Show that the projection angle $\theta_{0}$ for a projectile launched from the origin is given by

$\theta_{0}=\tan ^{-1}\left(\frac{4 h_{m}}{R}\right)$

Where the symbols have their usual meaning.

Let $v_{0 x }$ and $v_{0y }$ respectively be the initial components of the velocity of the projectile along horizontal $(x)$ and vertical $(y)$ directions.

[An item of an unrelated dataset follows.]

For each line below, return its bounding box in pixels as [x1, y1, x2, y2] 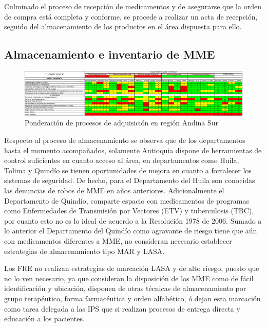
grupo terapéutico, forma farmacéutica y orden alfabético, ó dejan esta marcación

Let $v_{x}$ and $v_{y}$ respectively be the horizontal and vertical components of velocity at a point $P$

Time taken by the projectile to reach point $P =t$ Applying the first equation of motion along the vertical and horizontal directions, we get $v_{y}=v_{0 y}= g t$

And $v_{x}=v_{0 x}$

$\therefore \tan \theta=\frac{v_{y}}{v_{x}}=\frac{v_{0 y}- g t}{v_{0 x}}$

$\theta=\tan ^{-1}\left(\frac{v_{0 y}-g t}{v_{0 x}}\right)$

Maximum vertical height, $h_{ m }=\frac{u_{0}^{2} \sin ^{2} 2 \theta}{2 g }$

Horizontal range, $\quad R=\frac{u_{0}^{2} \sin ^{2} 2 \theta}{g}$

Solving equations $(i)$ and $(ii)$, we get:

$-\frac{h_{ m }}{R}=\frac{\sin ^{2} \theta}{2 \sin ^{2} \theta}$

$=\frac{\sin \theta \times \sin \theta}{2 \times 2 \sin \theta \cos \theta}$

$=\frac{1}{4} \frac{\sin \theta}{\cos \theta}=\frac{1}{4} \tan \theta$

$\tan \theta=\left(\frac{4 h_{ m }}{R}\right)$

$\theta=\tan ^{-1}\left(\frac{4 h_{ m }}{R}\right)$